* _PROMPT_:
When you restate the records, do so word for word and omit any picture they contain.

RECORDS SHOWN Block Start

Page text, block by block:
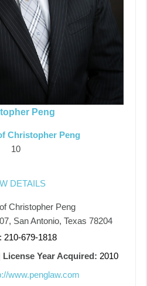
Peng
Christopher Peng
10
DETAILS
Christopher Peng
San Antonio, Texas 78204
210-679-1818
License Year Acquired: 2010
www.penglaw.com
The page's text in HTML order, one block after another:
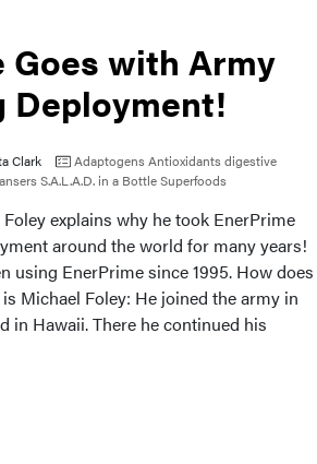
Goes with Army
Deployment!
Clark AdaptogensAntioxidantsdigestive
S.A.L.A.D. in a BottleSuperfoods
explains why he took EnerPrime
around the world for many years!
using EnerPrime since 1995. How does
Michael Foley: He joined the army in
in Hawaii. There he continued his
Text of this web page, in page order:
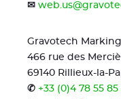
✉
Gravotech
466 rue des
69140 Rillieux-la-
✆ +33 (0)4 78 55 85
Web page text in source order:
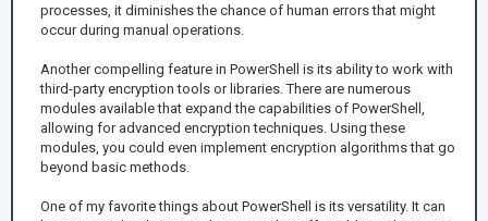
processes, it diminishes the chance of human errors that might
occur during manual operations.
Another compelling feature in PowerShell is its ability to work with
third-party encryption tools or libraries. There are numerous
modules available that expand the capabilities of PowerShell,
allowing for advanced encryption techniques. Using these
modules, you could even implement encryption algorithms that go
beyond basic methods.
One of my favorite things about PowerShell is its versatility. It can
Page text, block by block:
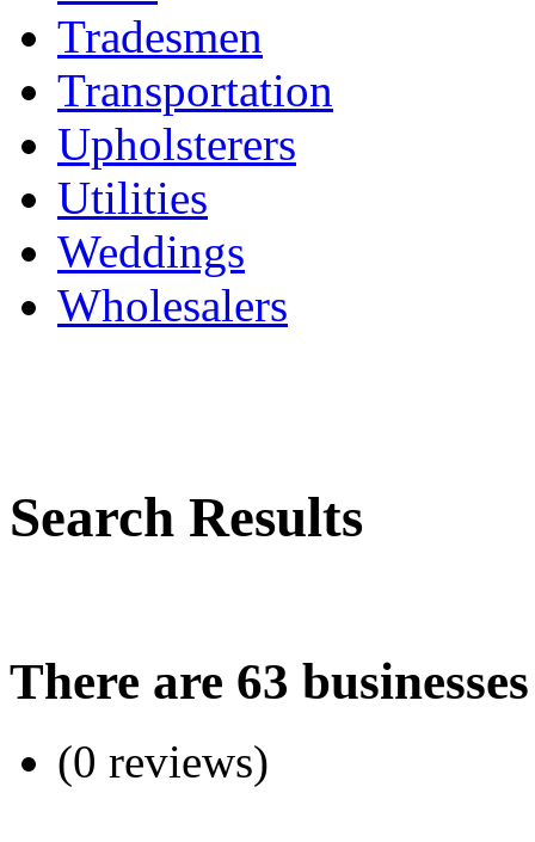
Tradesmen
Transportation
Upholsterers
Utilities
Weddings
Wholesalers
Search Results
There are 63 businesses
(0 reviews)
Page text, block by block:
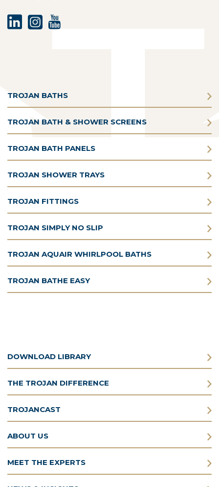
TROJAN BATHS
TROJAN BATH & SHOWER SCREENS
TROJAN BATH PANELS
TROJAN SHOWER TRAYS
TROJAN FITTINGS
TROJAN SIMPLY NO SLIP
TROJAN AQUAIR WHIRLPOOL BATHS
TROJAN BATHE EASY
DOWNLOAD LIBRARY
THE TROJAN DIFFERENCE
TROJANCAST
ABOUT US
MEET THE EXPERTS
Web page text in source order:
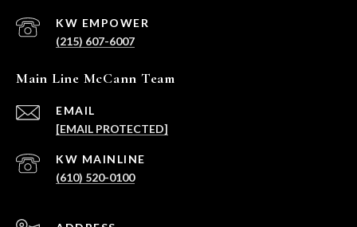
(215) 607-6007
Main Line McCann Team
EMAIL
[EMAIL PROTECTED]
(610) 520-0100

RECORDS SHOWN Block End

* _EXERCISE OUTPUT_:
Page text, block by block:
Peng
Christopher Peng
10
DETAILS
Christopher Peng
San Antonio, Texas 78204
210-679-1818
License Year Acquired: 2010
www.penglaw.com
The page's text in HTML order, one block after another:
Goes with Army
Deployment!
Clark AdaptogensAntioxidantsdigestive
S.A.L.A.D. in a BottleSuperfoods
explains why he took EnerPrime
around the world for many years!
using EnerPrime since 1995. How does
Michael Foley: He joined the army in
in Hawaii. There he continued his
Text of this web page, in page order:
✉
Gravotech
466 rue des
69140 Rillieux-la-
✆ +33 (0)4 78 55 85
Web page text in source order:
processes, it diminishes the chance of human errors that might
occur during manual operations.
Another compelling feature in PowerShell is its ability to work with
third-party encryption tools or libraries. There are numerous
modules available that expand the capabilities of PowerShell,
allowing for advanced encryption techniques. Using these
modules, you could even implement encryption algorithms that go
beyond basic methods.
One of my favorite things about PowerShell is its versatility. It can
Page text, block by block:
Tradesmen
Transportation
Upholsterers
Utilities
Weddings
Wholesalers
Search Results
There are 63 businesses
(0 reviews)
Page text, block by block:
TROJAN BATHS
TROJAN BATH & SHOWER SCREENS
TROJAN BATH PANELS
TROJAN SHOWER TRAYS
TROJAN FITTINGS
TROJAN SIMPLY NO SLIP
TROJAN AQUAIR WHIRLPOOL BATHS
TROJAN BATHE EASY
DOWNLOAD LIBRARY
THE TROJAN DIFFERENCE
TROJANCAST
ABOUT US
MEET THE EXPERTS
Web page text in source order:
(215) 607-6007
Main Line McCann Team
EMAIL
[EMAIL PROTECTED]
(610) 520-0100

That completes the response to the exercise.